Items from a dataset
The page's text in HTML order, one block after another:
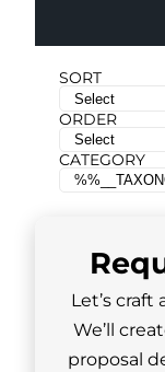
SORT
ORDER
CATEGORY
Let’s
We’ll
proposal
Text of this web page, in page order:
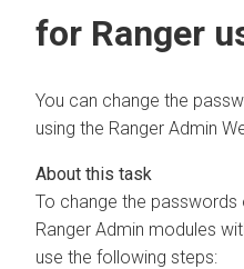
for Ranger
You can change the
using the Ranger Admin
To change the passwords
Ranger Admin modules
use the following steps:
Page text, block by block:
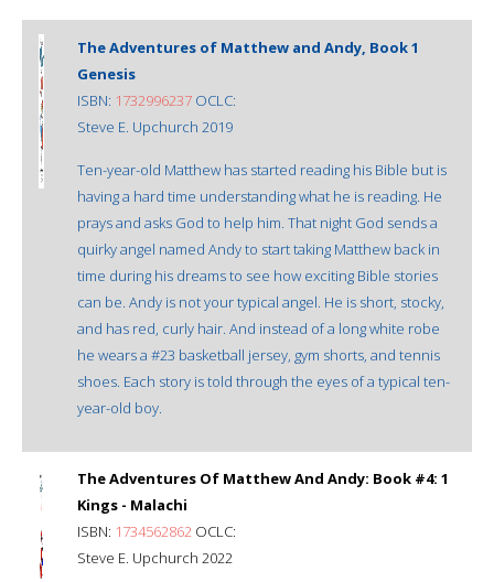
The Adventures of Matthew and Andy, Book 1
Genesis
ISBN: 1732996237 OCLC:
Steve E. Upchurch 2019
Ten-year-old Matthew has started reading his Bible but is
having a hard time understanding what he is reading. He
prays and asks God to help him. That night God sends a
quirky angel named Andy to start taking Matthew back in
time during his dreams to see how exciting Bible stories
can be. Andy is not your typical angel. He is short, stocky,
and has red, curly hair. And instead of a long white robe
he wears a #23 basketball jersey, gym shorts, and tennis
shoes. Each story is told through the eyes of a typical ten-
year-old boy.
The Adventures Of Matthew And Andy: Book #4: 1
Kings - Malachi
ISBN: 1734562862 OCLC:
Steve E. Upchurch 2022

WHAT YOU WILL DO
Final stretch of the data: repeat exactly each line from the one containing "You can change the" through the last, and omit all pictures.

RESULT FOR THIS EXERCISE
You can change the
using the Ranger Admin
To change the passwords
Ranger Admin modules
use the following steps:
Page text, block by block:
The Adventures of Matthew and Andy, Book 1
Genesis
ISBN: 1732996237 OCLC:
Steve E. Upchurch 2019
Ten-year-old Matthew has started reading his Bible but is
having a hard time understanding what he is reading. He
prays and asks God to help him. That night God sends a
quirky angel named Andy to start taking Matthew back in
time during his dreams to see how exciting Bible stories
can be. Andy is not your typical angel. He is short, stocky,
and has red, curly hair. And instead of a long white robe
he wears a #23 basketball jersey, gym shorts, and tennis
shoes. Each story is told through the eyes of a typical ten-
year-old boy.
The Adventures Of Matthew And Andy: Book #4: 1
Kings - Malachi
ISBN: 1734562862 OCLC:
Steve E. Upchurch 2022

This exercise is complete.